I googled for a solution to this, and there are plenty of sites that cover it. However, a lot of them give bad information, so I gave up looking after a while, and thought I’d tackle the problem myself.
My situation is complicated by the fact I want to consider that the data I want to select random data from might at some point be sharded, and I certainly wanted to be able to scale to at least a couple of million rows in a single table. Not only that, but I might also want to limit my random rows to rows that match additional criteria, such as if a row was marked as ‘disabled’.
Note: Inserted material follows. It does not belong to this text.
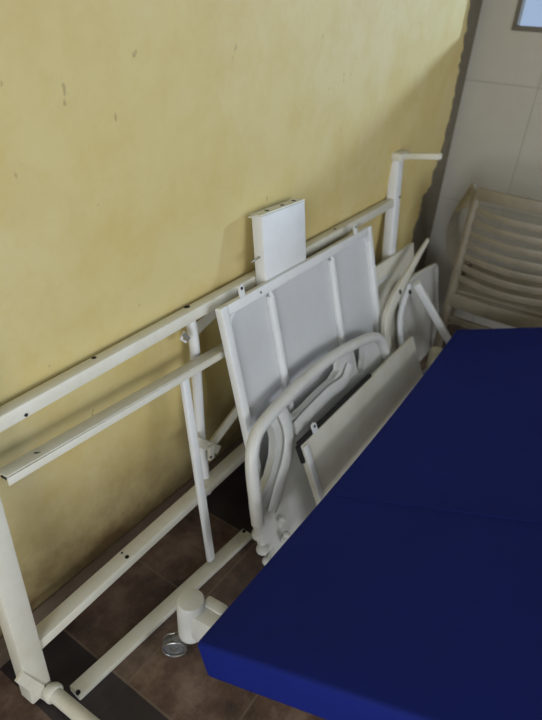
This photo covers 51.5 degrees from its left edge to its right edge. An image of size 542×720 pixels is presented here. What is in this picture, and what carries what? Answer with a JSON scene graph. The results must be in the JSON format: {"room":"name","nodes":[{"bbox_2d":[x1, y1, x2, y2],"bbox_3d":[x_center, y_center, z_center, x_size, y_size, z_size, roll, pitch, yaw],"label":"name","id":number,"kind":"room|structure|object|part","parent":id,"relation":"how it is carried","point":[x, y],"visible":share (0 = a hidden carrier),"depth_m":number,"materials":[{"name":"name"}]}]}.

SELECT * FROM random_test ORDER BY RAND() LIMIT 1;
This solution does indeed do exactly what is needed – it will select one random row from the table. The problem however is that this does not scale. What this method involves is for the SQL server to make a temporary table, giving each row of this table a random number, sorting by it, and then selecting the top one. For tables with only a few thousand rows, this perhaps isn’t so bad – but look how long it took for my server to do on a 1 million row table:
mysql> SELECT * FROM random_test ORDER BY RAND() LIMIT 1; +--------+-----------+ | id | something | +--------+-----------+ | 123239 | 123238 | +--------+-----------+ 1 row in set (1 min 9.57 sec)
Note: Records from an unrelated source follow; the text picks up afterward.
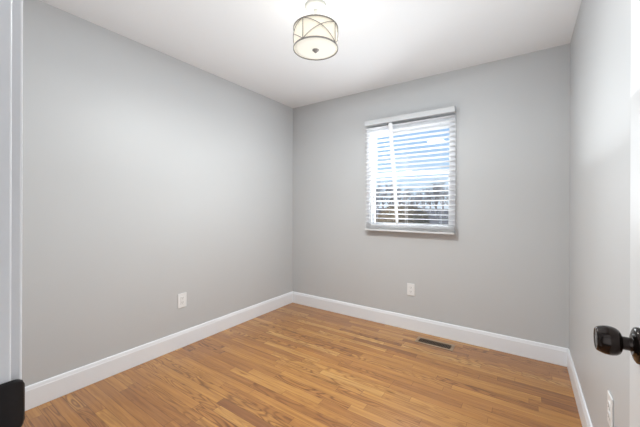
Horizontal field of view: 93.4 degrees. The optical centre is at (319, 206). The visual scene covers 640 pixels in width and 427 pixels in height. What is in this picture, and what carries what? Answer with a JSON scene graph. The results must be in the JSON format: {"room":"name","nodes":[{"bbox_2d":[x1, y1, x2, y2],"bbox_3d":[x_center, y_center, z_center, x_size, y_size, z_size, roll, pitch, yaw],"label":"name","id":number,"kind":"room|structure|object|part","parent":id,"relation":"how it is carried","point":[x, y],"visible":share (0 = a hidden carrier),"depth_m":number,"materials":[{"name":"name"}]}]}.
{"room":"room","nodes":[
{"label":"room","id":0,"kind":"room"},
{"bbox_2d":[22,0,292,386],"bbox_3d":[-1.199,-0.024,2.652,0.120,2.440,3.096,0,0,34],"label":"wall","id":1,"kind":"structure","parent":0,"point":[150,177],"depth_m":2.25,"materials":[{"name":"grey paint"}]},
{"bbox_2d":[25,291,292,410],"bbox_3d":[-1.147,1.128,2.614,0.014,0.137,2.856,0,0,34],"label":"baseboard","id":2,"kind":"structure","parent":1,"relation":"attached to","point":[39,393],"depth_m":2.26,"materials":[{"name":"white paint"}]},
{"bbox_2d":[178,292,186,307],"bbox_3d":[-1.176,0.798,2.575,0.009,0.122,0.078,0,0,34],"label":"wall outlet","id":3,"kind":"object","parent":1,"relation":"attached to","point":[182,298],"visible":1,"depth_m":2.57,"materials":[{"name":"white plastic"}]},
{"bbox_2d":[22,303,581,426],"bbox_3d":[-0.317,1.239,1.250,3.167,0.080,4.410,0,0,34],"label":"floor","id":4,"kind":"structure","parent":0,"point":[292,364],"depth_m":2.04,"materials":[{"name":"brown wood"}]},
{"bbox_2d":[414,336,454,350],"bbox_3d":[1.008,1.201,2.653,0.316,0.004,0.132,0,0,34],"label":"floor vent","id":5,"kind":"object","parent":4,"relation":"in","point":[422,340],"visible":1,"depth_m":2.65,"materials":[{"name":"black metal"}]},
{"bbox_2d":[40,0,581,107],"bbox_3d":[-0.293,-1.291,1.166,3.287,0.100,4.530,0,0,34],"label":"ceiling","id":6,"kind":"structure","parent":0,"point":[248,44],"depth_m":2.16,"materials":[{"name":"white paint"}]},
{"bbox_2d":[293,0,337,60],"bbox_3d":[-0.026,-1.095,1.860,0.279,0.291,0.279,0,0,34],"label":"ceiling lamp","id":7,"kind":"object","parent":6,"relation":"attached to","point":[315,37],"visible":1,"depth_m":1.79,"materials":[{"name":"white fabric"}]},
{"bbox_3d":[-0.027,-1.037,1.860,0.267,0.123,0.267,0,0,34],"label":"lamp shade","id":8,"kind":"part","parent":7,"relation":"part of","materials":[{"name":"beige"}]},
{"bbox_2d":[294,37,336,58],"bbox_3d":[-0.027,-0.973,1.860,0.261,0.011,0.261,0,0,34],"label":"diffuser","id":9,"kind":"object","parent":7,"relation":"attached to","point":[304,47],"depth_m":1.83,"materials":[{"name":"white glass"}]},
{"bbox_2d":[292,43,569,348],"bbox_3d":[0.803,-0.017,3.085,2.696,2.440,0.120,0,0,34],"label":"wall","id":10,"kind":"structure","parent":0,"point":[504,269],"depth_m":2.66,"materials":[{"name":"grey paint"}]},
{"bbox_2d":[366,115,455,231],"bbox_3d":[0.894,-0.292,3.015,0.874,1.068,0.134,0,0,34],"label":"window","id":11,"kind":"structure","parent":10,"relation":"in","point":[371,217],"depth_m":2.97,"materials":[{"name":"white paint"}]},
{"bbox_2d":[365,106,455,234],"bbox_3d":[0.837,-0.324,2.922,0.872,1.140,0.081,0,0,34],"label":"window blind","id":12,"kind":"object","parent":11,"relation":"attached to","point":[450,230],"visible":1,"depth_m":2.92,"materials":[{"name":"white plastic"}]},
{"bbox_3d":[0.584,-0.308,3.111,0.002,1.070,0.057,0,0,34],"label":"ladder cord","id":13,"kind":"part","parent":12,"relation":"part of","materials":[{"name":"white fabric"}]},
{"bbox_3d":[0.843,0.236,2.933,0.868,0.020,0.052,0,0,34],"label":"rail","id":14,"kind":"part","parent":12,"relation":"part of","materials":[{"name":"white plastic"}]},
{"bbox_3d":[1.105,-0.306,2.754,0.002,1.070,0.057,0,0,34],"label":"ladder cord","id":15,"kind":"part","parent":12,"relation":"part of","materials":[{"name":"white fabric"}]},
{"bbox_3d":[0.891,-0.080,3.010,0.782,0.551,0.028,0,0,34],"label":"sash","id":16,"kind":"part","parent":11,"relation":"part of","materials":[{"name":"white plastic"}]},
{"bbox_3d":[0.910,-0.549,3.037,0.782,0.461,0.028,0,0,34],"label":"sash","id":17,"kind":"part","parent":11,"relation":"part of","materials":[{"name":"white plastic"}]},
{"bbox_2d":[407,283,414,295],"bbox_3d":[0.887,0.808,2.947,0.074,0.118,0.009,0,0,34],"label":"wall outlet","id":18,"kind":"object","parent":10,"relation":"attached to","point":[410,287],"visible":1,"depth_m":2.94,"materials":[{"name":"white plastic"}]},
{"bbox_2d":[293,291,567,366],"bbox_3d":[0.762,1.134,3.030,2.696,0.137,0.014,0,0,34],"label":"baseboard","id":19,"kind":"structure","parent":10,"relation":"attached to","point":[557,355],"depth_m":2.76,"materials":[{"name":"white paint"}]},
{"bbox_2d":[569,0,630,426],"bbox_3d":[1.159,-0.016,1.111,0.120,2.440,2.976,0,0,34],"label":"wall","id":20,"kind":"structure","parent":0,"point":[600,44],"depth_m":1.33,"materials":[{"name":"grey paint"}]},
{"bbox_2d":[567,349,592,426],"bbox_3d":[1.067,1.135,1.099,0.014,0.137,2.856,0,0,34],"label":"baseboard","id":21,"kind":"structure","parent":20,"relation":"attached to","point":[585,419],"depth_m":1.80,"materials":[{"name":"white paint"}]},
{"bbox_2d":[607,390,613,426],"bbox_3d":[1.104,0.776,1.149,0.009,0.120,0.074,0,0,34],"label":"wall outlet","id":22,"kind":"object","parent":20,"relation":"attached to","point":[610,402],"visible":1,"depth_m":1.13,"materials":[{"name":"white plastic"}]},
{"bbox_3d":[-0.826,-0.023,0.597,2.816,2.440,0.116,0,0,34],"label":"wall","id":23,"kind":"structure","parent":0,"visible":0},
{"bbox_2d":[0,0,24,426],"bbox_3d":[-0.108,0.143,0.113,0.771,2.113,0.136,0,0,34],"label":"door frame","id":24,"kind":"structure","parent":23,"relation":"attached to","point":[12,386],"depth_m":0.34,"materials":[{"name":"white paint"}]},
{"bbox_3d":[-0.359,0.224,0.318,0.006,0.060,0.070,0,0,34],"label":"strike plate","id":25,"kind":"part","parent":24,"relation":"part of","materials":[{"name":"black metal"}]},
{"bbox_3d":[-0.369,0.171,0.364,0.057,2.056,0.016,0,0,34],"label":"casing","id":26,"kind":"part","parent":24,"relation":"part of","materials":[{"name":"white paint"}]},
{"bbox_2d":[593,0,639,426],"bbox_3d":[0.383,0.180,0.254,0.146,2.018,0.682,0,0,34],"label":"door","id":27,"kind":"structure","parent":23,"relation":"in","point":[608,340],"depth_m":0.51,"materials":[{"name":"white paint"}]},
{"bbox_3d":[0.495,0.229,0.518,0.033,0.048,0.048,0,0,34],"label":"knob","id":28,"kind":"part","parent":27,"relation":"part of","materials":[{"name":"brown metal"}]},
{"bbox_3d":[0.386,0.180,0.259,0.035,2.018,0.668,0,0,34],"label":"panel","id":29,"kind":"part","parent":27,"relation":"part of","materials":[{"name":"white paint"}]},
{"label":"outside","id":30,"kind":"structure","parent":0,"visible":0},
{"bbox_2d":[376,208,447,225],"bbox_3d":[103.555,2.193,151.362,360.000,1.192,360.000,0,0,34],"label":"ground","id":31,"kind":"structure","parent":30,"point":[432,212],"depth_m":48.89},
{"bbox_2d":[376,185,388,217],"bbox_3d":[9.120,-1.049,47.256,4.446,6.142,4.241,0,0,-20],"label":"bare tree","id":32,"kind":"object","parent":31,"relation":"on","point":[378,185],"visible":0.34,"depth_m":46.52,"materials":[{"name":"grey plant"}]},
{"bbox_2d":[378,184,392,208],"bbox_3d":[15.578,-2.315,73.811,5.784,8.767,5.475,0,0,38],"label":"bare tree","id":33,"kind":"object","parent":31,"relation":"on","point":[389,189],"visible":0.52,"depth_m":73.75,"materials":[{"name":"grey plant"}]},
{"bbox_2d":[382,188,399,204],"bbox_3d":[12.942,-1.338,55.139,4.267,6.739,3.178,0,0,-23],"label":"bare tree","id":34,"kind":"object","parent":31,"relation":"on","point":[391,198],"visible":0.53,"depth_m":55.19,"materials":[{"name":"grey plant"}]},
{"bbox_2d":[392,186,412,204],"bbox_3d":[24.183,-2.463,86.974,6.362,9.213,6.669,0,0,-7],"label":"bare tree","id":35,"kind":"object","parent":31,"relation":"on","point":[404,193],"visible":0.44,"depth_m":87.50,"materials":[{"name":"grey plant"}]},
{"bbox_2d":[376,202,429,224],"bbox_3d":[4.332,0.810,15.986,3.010,2.108,3.077,0,0,34],"label":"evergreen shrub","id":36,"kind":"object","parent":31,"relation":"on","point":[385,213],"visible":0.56,"depth_m":15.09,"materials":[{"name":"green plant"}]},
{"bbox_2d":[397,189,413,203],"bbox_3d":[19.016,-1.225,67.853,4.305,6.524,4.074,0,0,43],"label":"bare tree","id":37,"kind":"object","parent":31,"relation":"on","point":[407,194],"visible":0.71,"depth_m":67.85,"materials":[{"name":"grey plant"}]},
{"bbox_2d":[406,197,417,206],"bbox_3d":[14.838,-0.157,49.489,2.715,4.288,2.023,0,0,-13],"label":"bare tree","id":38,"kind":"object","parent":31,"relation":"on","point":[411,202],"visible":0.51,"depth_m":49.37,"materials":[{"name":"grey plant"}]},
{"bbox_2d":[408,193,420,207],"bbox_3d":[24.794,-1.192,79.277,4.742,6.551,4.524,0,0,21],"label":"bare tree","id":39,"kind":"object","parent":31,"relation":"on","point":[420,193],"visible":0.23,"depth_m":79.53,"materials":[{"name":"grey plant"}]},
{"bbox_2d":[414,192,431,212],"bbox_3d":[21.439,-0.825,62.133,3.565,5.709,3.766,0,0,-2],"label":"bare tree","id":40,"kind":"object","parent":31,"relation":"on","point":[419,198],"visible":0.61,"depth_m":62.11,"materials":[{"name":"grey plant"}]},
{"bbox_2d":[422,187,430,213],"bbox_3d":[34.213,-2.736,94.903,5.321,9.802,6.070,0,0,9],"label":"bare tree","id":41,"kind":"object","parent":31,"relation":"on","point":[422,187],"visible":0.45,"depth_m":94.13,"materials":[{"name":"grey plant"}]},
{"bbox_2d":[421,179,448,217],"bbox_3d":[17.694,-1.313,46.885,4.890,6.756,4.665,0,0,2],"label":"bare tree","id":42,"kind":"object","parent":31,"relation":"on","point":[433,188],"visible":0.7,"depth_m":47.04,"materials":[{"name":"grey plant"}]},
{"bbox_2d":[431,183,448,213],"bbox_3d":[29.536,-2.072,72.594,5.527,8.359,6.272,0,0,-28],"label":"bare tree","id":43,"kind":"object","parent":31,"relation":"on","point":[443,202],"visible":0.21,"depth_m":71.87,"materials":[{"name":"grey plant"}]}
]}
This solution results in a much quicker execution time, but has a flaw. Here’s the SQL:
SELECT * FROM random_test, (SELECT FLOOR(MAX(id) * RAND()) AS rId FROM random_test) AS t1 WHERE random_test.id = t1.rId;
This method works by creating a random number between 0, and the maximum id, and then selecting the matching row from the table. Selecting the MAX(id) will not result in a full table scan as some people might expect, and infact with MyISAM, you’ll see that it has no overhead at all:
mysql> explain SELECT MAX(id) FROM random_testG *************************** 1. row *************************** id: 1 select_type: SIMPLE table: NULL type: NULL possible_keys: NULL key: NULL key_len: NULL ref: NULL rows: NULL Extra: Select tables optimized away 1 row in set (0.00 sec)
The problem here is that if your Id’s are no consecutive, this query will not always return a result. You can change the query as such:
SELECT * FROM random_test, (SELECT FLOOR(MAX(id) * RAND()) AS rId FROM random_test) AS t1 WHERE random_test.id >= t1.rId LIMIT 1;
This works – however has it’s own downside. If you’re missing, for examples sake, rows 1000-2000 – any random number generated within that range will result in row 2001 being selected. This will cause certain rows within your dataset being favored.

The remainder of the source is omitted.